Webマーケティングの起点になるのは検索です。人が何かに関心を持ったり、行動を起こしたりするときに最初に行うのが検索であり、その瞬間をとらえてSEOや広告の施策を打つのがWebマーケティングの最も王道的な方法になります。

今回は、ユーザーの検索行動に基づいて効果的なマーケティング施策を行うためのフレームワークをご紹介します。

人はなぜ検索するか?

ところで、人が検索を行う背景には、様々な動機や文脈があります。

・テレビを見ていたら知らない芸能人が出てきたのでどんな人が知りたい
・仕事の書類に知らない専門用語が出てきたので調べたい
・要らない家具を実家に配送したいけど、必要な料金や手続きを知りたい
・インフルエンザのワクチン接種をするため、近所のクリニックで予約をしたい
・石鹸が残り少なくなってきたので安いショップでまとめ買いしたい
・仕事の発注先の企業について、どんな企業なのか詳細を知りたい
・資産運用に興味があるけど何をしたらいいのかわからないので、初心者向けの記事を読みたい
etc…

マーケティング活動を適切に行うためには、ユーザーの行動の目的を知る必要があります。検索キーワードには表れない、本当のユーザーの意図を知らなければ正しいアプローチができません。

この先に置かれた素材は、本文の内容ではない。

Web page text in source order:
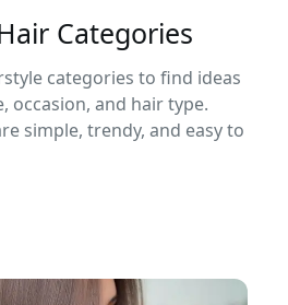
Categories
categories to find ideas
occasion, and hair type.
simple, trendy, and easy to

ところが、データとして取得できる検索キーワードを見るだけでは、ユーザー1人1人の検索の目的を知ることはできないし、マーケティング施策の重要度の判断もできません。

3つの行動フェーズ

そこで有用なのが、ユーザーの検索行動を「日常フェーズ」「比較フェーズ」「指名フェーズ」の3つの行動フェーズから捉えて、フェーズごとにマーケティング施策を検討するフレームワークです。次の通りになります。

ユーザーの3つの行動フェーズ

これは、ユーザーの心理や行動の流れを整理したフレームワークであり、自社目線で整理するAISASなどのマーケティングファネルや、AARRR(アー)モデルとは異なります。むしろ、カスタマージャーニーマップを、ユーザーの具体的なWeb上の行動に即して定型化したものだと言えると思います。

続いて、1つ1つのフェーズについて説明します。

日常フェーズ

ユーザーは大半の時間を、家庭や会社における「日常フェーズ」として過ごします。気になったことや仕事上の疑問について調べるため、あるいは動画の視聴を楽しむために、GoogleやYouTube、Twitterなどで検索を行います。使われる検索キーワードは「情報検索(Infomational Query)」と呼ばれ、3つのフェーズの中で圧倒的に種類が多くなります。

日常フェーズの検索においてたどり着くサイトは、何らかの疑問を解決してくれる情報サイトやブログ記事、クチコミサイト、wikipedia、Web検索結果や地図検索結果に表示されるリスティング情報などになるでしょう。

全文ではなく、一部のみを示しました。